HOW TO COMPLETE THIS TASK:
Looking at the listing below, work out the number of lines where the string "recessed" shows up, and give that number only.

RECORD EXCERPTS:
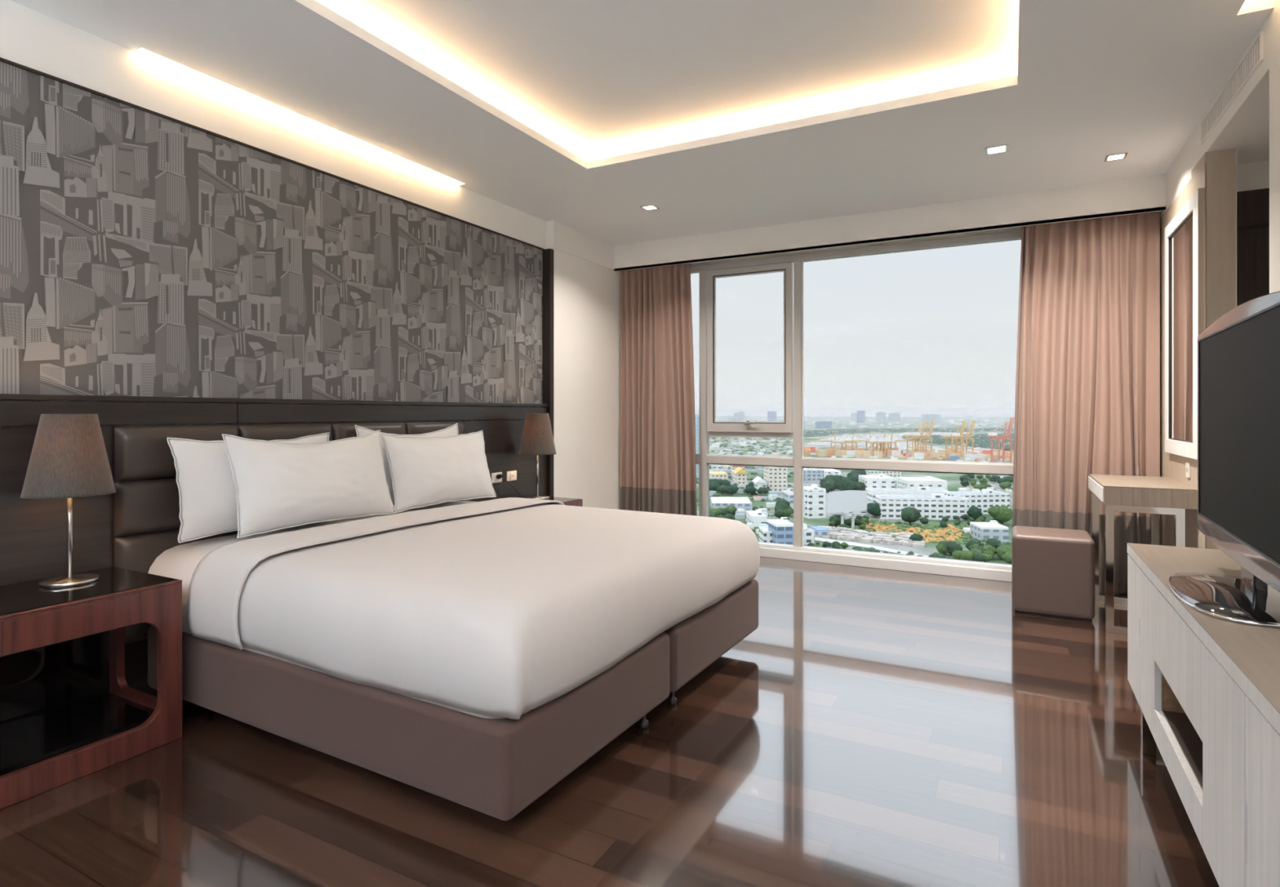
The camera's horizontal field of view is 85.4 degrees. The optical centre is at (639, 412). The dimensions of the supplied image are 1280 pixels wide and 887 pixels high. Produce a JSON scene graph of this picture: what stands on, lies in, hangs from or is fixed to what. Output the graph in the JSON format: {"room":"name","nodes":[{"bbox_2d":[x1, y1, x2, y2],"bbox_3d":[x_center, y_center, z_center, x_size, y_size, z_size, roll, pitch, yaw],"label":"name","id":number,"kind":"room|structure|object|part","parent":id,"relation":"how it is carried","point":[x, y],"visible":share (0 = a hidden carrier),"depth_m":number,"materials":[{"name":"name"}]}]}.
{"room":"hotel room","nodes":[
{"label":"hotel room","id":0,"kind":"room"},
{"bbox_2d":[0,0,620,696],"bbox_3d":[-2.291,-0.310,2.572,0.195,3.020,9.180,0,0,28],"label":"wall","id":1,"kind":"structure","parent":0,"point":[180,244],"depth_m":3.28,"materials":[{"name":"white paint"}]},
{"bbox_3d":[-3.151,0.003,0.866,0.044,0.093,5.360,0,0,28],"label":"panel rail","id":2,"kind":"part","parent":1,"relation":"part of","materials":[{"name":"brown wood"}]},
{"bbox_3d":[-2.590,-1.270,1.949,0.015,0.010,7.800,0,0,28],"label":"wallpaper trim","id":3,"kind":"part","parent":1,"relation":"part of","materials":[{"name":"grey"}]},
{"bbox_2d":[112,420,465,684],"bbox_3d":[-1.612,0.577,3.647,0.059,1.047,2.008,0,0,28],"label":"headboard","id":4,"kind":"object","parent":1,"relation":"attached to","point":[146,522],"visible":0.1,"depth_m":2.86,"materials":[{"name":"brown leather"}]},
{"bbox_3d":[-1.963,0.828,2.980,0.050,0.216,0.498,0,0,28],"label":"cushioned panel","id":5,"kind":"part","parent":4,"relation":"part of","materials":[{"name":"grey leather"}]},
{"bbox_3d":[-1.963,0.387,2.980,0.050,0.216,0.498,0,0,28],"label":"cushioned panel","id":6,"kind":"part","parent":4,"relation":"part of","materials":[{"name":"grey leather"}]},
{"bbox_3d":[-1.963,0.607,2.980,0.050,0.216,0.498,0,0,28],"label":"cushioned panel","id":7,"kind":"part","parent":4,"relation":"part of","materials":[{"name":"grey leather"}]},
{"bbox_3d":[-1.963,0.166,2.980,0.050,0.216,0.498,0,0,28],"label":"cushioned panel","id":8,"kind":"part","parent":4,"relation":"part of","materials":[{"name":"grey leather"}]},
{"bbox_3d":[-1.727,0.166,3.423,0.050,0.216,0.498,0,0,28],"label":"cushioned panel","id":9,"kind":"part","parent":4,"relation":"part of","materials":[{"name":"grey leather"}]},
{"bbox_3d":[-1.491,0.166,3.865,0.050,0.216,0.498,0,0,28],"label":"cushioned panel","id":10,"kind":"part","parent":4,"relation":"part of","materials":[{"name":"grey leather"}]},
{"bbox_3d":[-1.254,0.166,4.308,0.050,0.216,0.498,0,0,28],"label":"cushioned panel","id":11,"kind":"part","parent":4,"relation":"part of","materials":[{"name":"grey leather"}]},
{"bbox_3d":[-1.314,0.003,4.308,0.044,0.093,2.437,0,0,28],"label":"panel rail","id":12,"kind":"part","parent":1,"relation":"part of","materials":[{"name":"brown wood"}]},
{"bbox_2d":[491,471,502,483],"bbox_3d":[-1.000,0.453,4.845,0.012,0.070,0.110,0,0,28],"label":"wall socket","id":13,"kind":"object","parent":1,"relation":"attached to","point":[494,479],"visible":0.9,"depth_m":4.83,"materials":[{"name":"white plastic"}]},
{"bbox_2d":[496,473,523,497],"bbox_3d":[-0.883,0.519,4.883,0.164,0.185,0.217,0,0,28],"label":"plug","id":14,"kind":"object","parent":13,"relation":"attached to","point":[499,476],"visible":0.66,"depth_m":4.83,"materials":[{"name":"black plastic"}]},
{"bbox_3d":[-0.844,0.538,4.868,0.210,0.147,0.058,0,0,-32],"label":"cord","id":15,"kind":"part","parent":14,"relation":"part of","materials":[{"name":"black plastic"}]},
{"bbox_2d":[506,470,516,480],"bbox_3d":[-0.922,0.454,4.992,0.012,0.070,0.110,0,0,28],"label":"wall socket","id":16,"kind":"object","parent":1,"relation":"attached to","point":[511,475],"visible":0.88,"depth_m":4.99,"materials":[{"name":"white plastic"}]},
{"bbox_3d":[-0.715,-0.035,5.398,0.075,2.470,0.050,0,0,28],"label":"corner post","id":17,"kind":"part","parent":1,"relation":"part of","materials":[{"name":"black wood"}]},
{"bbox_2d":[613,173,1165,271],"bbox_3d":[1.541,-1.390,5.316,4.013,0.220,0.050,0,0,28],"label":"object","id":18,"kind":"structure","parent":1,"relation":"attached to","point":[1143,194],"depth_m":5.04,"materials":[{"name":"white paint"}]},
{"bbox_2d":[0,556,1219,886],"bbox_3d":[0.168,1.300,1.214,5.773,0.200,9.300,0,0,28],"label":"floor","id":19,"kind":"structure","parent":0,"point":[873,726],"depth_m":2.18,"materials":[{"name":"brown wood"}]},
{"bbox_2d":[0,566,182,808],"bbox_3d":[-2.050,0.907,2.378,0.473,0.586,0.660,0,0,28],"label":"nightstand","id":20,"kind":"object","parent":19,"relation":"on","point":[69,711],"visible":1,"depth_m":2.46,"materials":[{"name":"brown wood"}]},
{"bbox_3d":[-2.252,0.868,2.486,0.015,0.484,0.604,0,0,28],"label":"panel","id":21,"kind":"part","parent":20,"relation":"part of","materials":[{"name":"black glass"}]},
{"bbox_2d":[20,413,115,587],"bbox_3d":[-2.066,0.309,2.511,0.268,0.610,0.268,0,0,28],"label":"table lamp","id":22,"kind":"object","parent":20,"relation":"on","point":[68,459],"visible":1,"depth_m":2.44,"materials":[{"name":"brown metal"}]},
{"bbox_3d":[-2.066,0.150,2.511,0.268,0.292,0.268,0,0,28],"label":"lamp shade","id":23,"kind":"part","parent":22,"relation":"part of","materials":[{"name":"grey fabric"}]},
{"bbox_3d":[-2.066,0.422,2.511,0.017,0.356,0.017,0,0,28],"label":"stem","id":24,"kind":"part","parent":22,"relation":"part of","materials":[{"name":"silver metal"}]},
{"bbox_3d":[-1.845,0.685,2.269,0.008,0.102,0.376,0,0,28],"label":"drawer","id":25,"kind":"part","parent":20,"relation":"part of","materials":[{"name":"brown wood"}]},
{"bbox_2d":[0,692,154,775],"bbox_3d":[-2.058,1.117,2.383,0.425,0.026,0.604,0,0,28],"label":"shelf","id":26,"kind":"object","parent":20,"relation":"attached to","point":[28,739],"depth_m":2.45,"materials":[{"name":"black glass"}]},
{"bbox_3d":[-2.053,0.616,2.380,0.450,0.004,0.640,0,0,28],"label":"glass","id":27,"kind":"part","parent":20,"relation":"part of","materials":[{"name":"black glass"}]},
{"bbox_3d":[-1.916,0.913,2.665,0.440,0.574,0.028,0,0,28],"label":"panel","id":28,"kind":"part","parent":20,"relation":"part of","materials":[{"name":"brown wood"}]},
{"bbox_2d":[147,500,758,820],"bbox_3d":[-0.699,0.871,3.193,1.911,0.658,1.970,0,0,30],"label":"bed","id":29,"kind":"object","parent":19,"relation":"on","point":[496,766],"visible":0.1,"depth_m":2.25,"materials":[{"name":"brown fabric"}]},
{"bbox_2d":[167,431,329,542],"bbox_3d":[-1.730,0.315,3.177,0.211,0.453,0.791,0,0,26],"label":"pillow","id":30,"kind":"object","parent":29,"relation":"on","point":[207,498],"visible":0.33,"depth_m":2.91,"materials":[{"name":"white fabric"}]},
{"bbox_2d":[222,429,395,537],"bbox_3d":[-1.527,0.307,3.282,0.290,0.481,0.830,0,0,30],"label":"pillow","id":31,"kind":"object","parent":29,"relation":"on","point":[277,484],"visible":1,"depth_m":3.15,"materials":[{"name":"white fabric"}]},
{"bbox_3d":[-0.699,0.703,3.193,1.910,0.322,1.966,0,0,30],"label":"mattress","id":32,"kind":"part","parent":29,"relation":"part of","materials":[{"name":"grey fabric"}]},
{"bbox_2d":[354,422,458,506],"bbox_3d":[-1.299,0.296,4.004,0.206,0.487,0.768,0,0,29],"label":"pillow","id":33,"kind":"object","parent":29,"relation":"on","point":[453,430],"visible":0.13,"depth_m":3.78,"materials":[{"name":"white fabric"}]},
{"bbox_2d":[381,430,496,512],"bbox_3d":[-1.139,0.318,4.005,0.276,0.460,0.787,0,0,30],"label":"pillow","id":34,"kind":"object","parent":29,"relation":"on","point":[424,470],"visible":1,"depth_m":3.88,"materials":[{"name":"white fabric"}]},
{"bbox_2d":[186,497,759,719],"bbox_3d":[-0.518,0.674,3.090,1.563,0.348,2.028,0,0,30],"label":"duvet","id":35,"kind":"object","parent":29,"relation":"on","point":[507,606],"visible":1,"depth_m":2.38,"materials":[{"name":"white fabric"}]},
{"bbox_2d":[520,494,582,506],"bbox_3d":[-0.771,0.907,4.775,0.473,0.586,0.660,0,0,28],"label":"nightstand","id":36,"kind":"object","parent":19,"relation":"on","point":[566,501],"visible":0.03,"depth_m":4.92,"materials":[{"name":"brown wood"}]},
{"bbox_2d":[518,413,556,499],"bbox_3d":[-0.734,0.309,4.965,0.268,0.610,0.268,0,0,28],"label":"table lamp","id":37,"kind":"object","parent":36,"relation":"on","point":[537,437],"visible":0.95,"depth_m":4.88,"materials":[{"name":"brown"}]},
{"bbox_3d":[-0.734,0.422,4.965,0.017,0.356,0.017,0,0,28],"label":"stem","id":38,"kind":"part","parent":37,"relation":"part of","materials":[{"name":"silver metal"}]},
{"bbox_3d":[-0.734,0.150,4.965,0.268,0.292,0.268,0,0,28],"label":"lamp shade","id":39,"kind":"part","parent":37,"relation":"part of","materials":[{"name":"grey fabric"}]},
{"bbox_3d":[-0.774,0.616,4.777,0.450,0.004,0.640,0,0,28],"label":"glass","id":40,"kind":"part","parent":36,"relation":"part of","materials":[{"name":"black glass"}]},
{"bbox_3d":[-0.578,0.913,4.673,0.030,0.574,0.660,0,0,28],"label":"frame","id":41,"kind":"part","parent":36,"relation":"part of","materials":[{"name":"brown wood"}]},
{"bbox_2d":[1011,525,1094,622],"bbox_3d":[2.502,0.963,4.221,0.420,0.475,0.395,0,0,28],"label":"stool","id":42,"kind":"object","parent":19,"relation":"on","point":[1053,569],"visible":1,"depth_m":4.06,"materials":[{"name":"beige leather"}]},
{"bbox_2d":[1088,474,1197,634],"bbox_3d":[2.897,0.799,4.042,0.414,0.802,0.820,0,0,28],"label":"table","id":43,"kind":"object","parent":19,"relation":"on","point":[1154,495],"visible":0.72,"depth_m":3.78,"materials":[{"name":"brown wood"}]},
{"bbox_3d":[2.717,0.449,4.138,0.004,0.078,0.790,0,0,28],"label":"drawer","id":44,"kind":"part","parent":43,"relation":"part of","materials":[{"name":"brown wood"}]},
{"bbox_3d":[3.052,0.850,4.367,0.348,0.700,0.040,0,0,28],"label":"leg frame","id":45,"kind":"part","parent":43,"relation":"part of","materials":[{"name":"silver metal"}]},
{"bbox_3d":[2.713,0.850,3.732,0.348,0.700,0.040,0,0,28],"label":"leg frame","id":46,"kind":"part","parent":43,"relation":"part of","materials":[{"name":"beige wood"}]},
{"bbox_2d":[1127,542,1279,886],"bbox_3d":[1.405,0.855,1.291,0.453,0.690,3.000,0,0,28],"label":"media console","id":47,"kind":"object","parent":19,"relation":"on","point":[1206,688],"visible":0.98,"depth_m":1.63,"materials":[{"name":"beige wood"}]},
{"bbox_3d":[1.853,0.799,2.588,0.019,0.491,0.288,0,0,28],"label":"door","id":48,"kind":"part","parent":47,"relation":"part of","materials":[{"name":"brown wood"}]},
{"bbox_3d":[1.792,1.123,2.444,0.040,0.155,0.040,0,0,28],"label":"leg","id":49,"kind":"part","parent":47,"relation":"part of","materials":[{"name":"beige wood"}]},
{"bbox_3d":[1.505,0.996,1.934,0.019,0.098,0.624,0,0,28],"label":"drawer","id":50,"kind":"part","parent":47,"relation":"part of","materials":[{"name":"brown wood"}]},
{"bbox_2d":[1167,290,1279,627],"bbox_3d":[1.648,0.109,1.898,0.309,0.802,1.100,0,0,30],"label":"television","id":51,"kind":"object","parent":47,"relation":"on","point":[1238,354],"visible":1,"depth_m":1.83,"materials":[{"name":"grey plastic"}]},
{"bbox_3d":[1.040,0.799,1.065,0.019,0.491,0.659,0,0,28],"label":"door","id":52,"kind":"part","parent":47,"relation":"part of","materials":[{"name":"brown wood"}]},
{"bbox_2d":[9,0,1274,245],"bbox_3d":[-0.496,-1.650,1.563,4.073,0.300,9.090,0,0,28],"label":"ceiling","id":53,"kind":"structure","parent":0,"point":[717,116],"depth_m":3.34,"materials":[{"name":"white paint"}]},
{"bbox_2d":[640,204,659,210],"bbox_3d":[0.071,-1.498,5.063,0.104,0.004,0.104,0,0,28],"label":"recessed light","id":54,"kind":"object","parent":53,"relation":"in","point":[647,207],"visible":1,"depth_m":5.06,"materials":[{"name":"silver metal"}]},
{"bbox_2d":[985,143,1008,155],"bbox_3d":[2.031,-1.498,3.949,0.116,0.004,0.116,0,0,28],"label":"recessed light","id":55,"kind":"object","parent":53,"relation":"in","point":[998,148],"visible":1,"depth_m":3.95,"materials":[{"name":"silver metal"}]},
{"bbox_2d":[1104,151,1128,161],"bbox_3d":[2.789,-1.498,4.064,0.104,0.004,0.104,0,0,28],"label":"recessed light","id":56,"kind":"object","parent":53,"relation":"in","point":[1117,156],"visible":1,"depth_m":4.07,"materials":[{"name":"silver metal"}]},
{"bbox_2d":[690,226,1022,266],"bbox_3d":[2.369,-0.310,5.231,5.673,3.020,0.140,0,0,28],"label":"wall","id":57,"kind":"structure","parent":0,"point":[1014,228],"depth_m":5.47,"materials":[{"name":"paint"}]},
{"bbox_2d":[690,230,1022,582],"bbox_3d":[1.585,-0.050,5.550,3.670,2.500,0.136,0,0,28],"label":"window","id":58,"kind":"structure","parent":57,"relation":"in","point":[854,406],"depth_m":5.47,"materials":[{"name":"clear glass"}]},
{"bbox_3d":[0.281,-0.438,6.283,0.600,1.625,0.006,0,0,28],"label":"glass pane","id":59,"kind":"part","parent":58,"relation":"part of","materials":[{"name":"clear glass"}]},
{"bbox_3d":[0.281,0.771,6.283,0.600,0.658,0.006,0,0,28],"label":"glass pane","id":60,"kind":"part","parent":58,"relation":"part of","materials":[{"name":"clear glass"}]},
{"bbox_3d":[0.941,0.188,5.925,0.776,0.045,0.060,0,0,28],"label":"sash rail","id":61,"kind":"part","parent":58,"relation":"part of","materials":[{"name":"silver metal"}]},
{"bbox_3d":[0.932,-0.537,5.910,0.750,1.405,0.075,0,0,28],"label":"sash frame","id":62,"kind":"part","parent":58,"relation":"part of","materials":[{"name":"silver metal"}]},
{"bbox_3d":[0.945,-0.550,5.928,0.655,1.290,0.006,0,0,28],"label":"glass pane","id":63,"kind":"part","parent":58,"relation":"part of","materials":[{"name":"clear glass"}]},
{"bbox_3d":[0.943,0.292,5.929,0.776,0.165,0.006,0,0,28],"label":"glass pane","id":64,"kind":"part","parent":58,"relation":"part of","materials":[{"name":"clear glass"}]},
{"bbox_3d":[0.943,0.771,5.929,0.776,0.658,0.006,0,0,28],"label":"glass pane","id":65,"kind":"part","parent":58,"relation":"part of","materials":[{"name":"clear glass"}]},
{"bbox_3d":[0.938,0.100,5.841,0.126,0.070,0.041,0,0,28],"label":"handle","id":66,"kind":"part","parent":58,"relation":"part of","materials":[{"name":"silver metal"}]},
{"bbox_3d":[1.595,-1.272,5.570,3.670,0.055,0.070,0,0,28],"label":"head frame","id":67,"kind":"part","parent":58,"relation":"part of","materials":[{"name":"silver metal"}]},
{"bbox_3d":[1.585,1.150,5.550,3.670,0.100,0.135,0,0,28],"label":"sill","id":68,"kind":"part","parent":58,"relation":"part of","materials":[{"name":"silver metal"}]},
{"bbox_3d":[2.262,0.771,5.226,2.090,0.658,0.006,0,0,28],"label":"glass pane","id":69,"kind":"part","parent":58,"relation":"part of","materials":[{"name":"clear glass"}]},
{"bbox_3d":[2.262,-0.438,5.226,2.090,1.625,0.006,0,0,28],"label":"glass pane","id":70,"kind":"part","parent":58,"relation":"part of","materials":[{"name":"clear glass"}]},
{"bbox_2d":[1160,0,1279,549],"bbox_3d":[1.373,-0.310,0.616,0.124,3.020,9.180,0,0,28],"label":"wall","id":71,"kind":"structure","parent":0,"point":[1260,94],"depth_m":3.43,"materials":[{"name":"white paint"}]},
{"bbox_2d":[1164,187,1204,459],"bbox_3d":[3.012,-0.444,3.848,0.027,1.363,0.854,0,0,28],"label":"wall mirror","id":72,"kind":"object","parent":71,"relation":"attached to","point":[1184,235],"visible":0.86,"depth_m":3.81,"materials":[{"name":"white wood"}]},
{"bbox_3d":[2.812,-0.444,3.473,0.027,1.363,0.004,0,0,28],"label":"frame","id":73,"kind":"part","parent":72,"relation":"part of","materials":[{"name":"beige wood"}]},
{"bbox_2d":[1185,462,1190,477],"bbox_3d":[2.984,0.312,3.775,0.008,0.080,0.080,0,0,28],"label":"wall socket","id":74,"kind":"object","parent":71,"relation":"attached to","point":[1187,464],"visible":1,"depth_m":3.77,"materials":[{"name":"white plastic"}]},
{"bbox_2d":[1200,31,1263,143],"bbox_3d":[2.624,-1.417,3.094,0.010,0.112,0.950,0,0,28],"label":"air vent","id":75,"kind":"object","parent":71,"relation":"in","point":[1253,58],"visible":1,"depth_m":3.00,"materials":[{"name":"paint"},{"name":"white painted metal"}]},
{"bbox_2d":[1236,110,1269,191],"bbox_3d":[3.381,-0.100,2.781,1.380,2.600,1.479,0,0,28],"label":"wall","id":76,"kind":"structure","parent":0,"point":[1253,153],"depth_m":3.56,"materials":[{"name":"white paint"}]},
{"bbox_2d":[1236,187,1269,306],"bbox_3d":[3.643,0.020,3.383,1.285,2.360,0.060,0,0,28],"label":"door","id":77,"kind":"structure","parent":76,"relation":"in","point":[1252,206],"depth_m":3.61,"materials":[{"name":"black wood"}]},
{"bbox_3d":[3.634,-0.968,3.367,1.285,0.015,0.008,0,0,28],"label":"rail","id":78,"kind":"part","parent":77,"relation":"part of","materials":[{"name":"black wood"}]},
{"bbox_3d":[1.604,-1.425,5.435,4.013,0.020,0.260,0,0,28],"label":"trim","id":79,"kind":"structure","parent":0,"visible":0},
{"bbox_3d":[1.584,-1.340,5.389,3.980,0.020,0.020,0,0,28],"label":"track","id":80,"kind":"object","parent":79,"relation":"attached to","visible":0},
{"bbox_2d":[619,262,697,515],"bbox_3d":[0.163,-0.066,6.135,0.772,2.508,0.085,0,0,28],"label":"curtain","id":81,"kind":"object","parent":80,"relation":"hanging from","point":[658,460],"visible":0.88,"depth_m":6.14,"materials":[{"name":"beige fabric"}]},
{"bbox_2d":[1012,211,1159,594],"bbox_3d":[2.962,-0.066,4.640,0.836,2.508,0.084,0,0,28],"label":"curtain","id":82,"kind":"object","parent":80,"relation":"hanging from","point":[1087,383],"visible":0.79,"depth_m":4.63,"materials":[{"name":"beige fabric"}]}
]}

WORKED SOLUTION:
3